*Task objective*
Transcribe, exactly and without pictures, the lines below from the line with "4003GTP8KM184NeumannNEVERecRecordingRecording" to the line with "joints abimés doivent être changés.", both ends included, and no others.

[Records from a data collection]
=====
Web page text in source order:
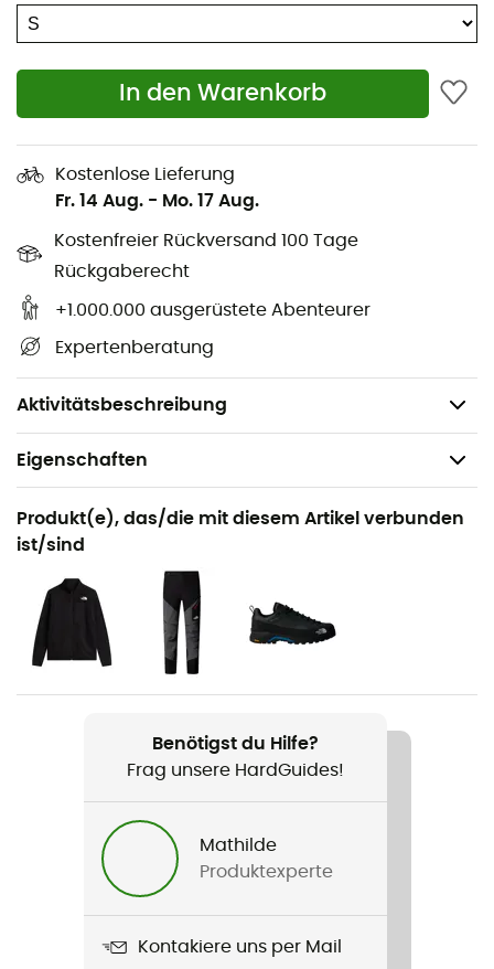
In den Warenkorb
Kostenlose Lieferung
Fr. 14 Aug. - Mo. 17 Aug.
Kostenfreier Rückversand 100 Tage
Rückgaberecht
+1.000.000 ausgerüstete Abenteurer
Expertenberatung
Aktivitätsbeschreibung
Verstellbare Kapuze
Alpintaschen und belüftete Reißverschlüsse unter
VELCRO®-Laschen an den Handgelenken
Thermotransferdruck-Logo auf der linken Brust und
auf der rechten Schulter am Rücken
Stoff - Außenseite: 100 % gewebtes Nylon 96 g/m²
Stoff - Futter: Mesh 100 % Polyester 146 g/m²
Durchschnittsgewicht: 340 g
Eigenschaften
Geeignet für
Wandern / Bergsteigen
Geschlecht
Herren
Gewicht
340 g
Signal 2.5L Dryvent
Konstruktion
Technologien
Produkt(e), das/die mit diesem Artikel verbunden
ist/sind
Benötigst du Hilfe?
Frag unsere HardGuides!
Mathilde
Produktexperte
Kontakiere uns per Mail
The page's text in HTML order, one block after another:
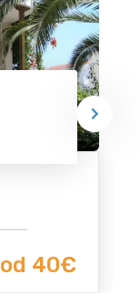
od 40€
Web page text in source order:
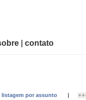
contato
listagem por assunto |
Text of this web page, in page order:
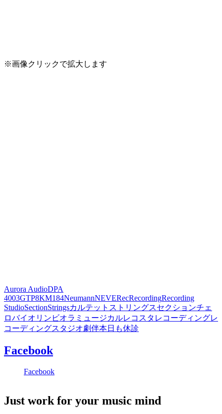
※画像クリックで拡大します
Aurora AudioDPA
4003GTP8KM184NeumannNEVERecRecordingRecording
StudioSectionStringsカルテット ストリングスセクションチェ
ロバイオリン ビオラ ミュージカルレコスタ レコーディングレ
コーディングスタジオ劇伴本日も休診
Facebook
Facebook
Just work for your music mind
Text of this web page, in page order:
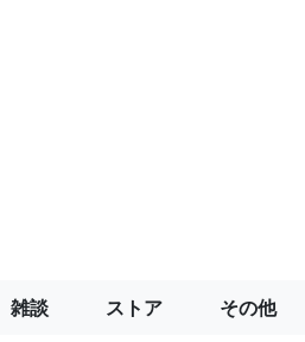
雑談 ストア その他
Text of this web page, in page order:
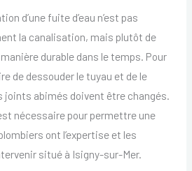
d’une fuite d’eau n’est pas
la canalisation, mais plutôt de
durable dans le temps. Pour
de dessouder le tuyau et de le
joints abimés doivent être changés.
nécessaire pour permettre une
ont l’expertise et les
situé à Isigny-sur-Mer.
=====
*Your response*
4003GTP8KM184NeumannNEVERecRecordingRecording
StudioSectionStringsカルテット ストリングスセクションチェ
ロバイオリン ビオラ ミュージカルレコスタ レコーディングレ
コーディングスタジオ劇伴本日も休診
Facebook
Facebook
Just work for your music mind
Text of this web page, in page order:
雑談 ストア その他
Text of this web page, in page order:
d’une fuite d’eau n’est pas
la canalisation, mais plutôt de
durable dans le temps. Pour
de dessouder le tuyau et de le
joints abimés doivent être changés.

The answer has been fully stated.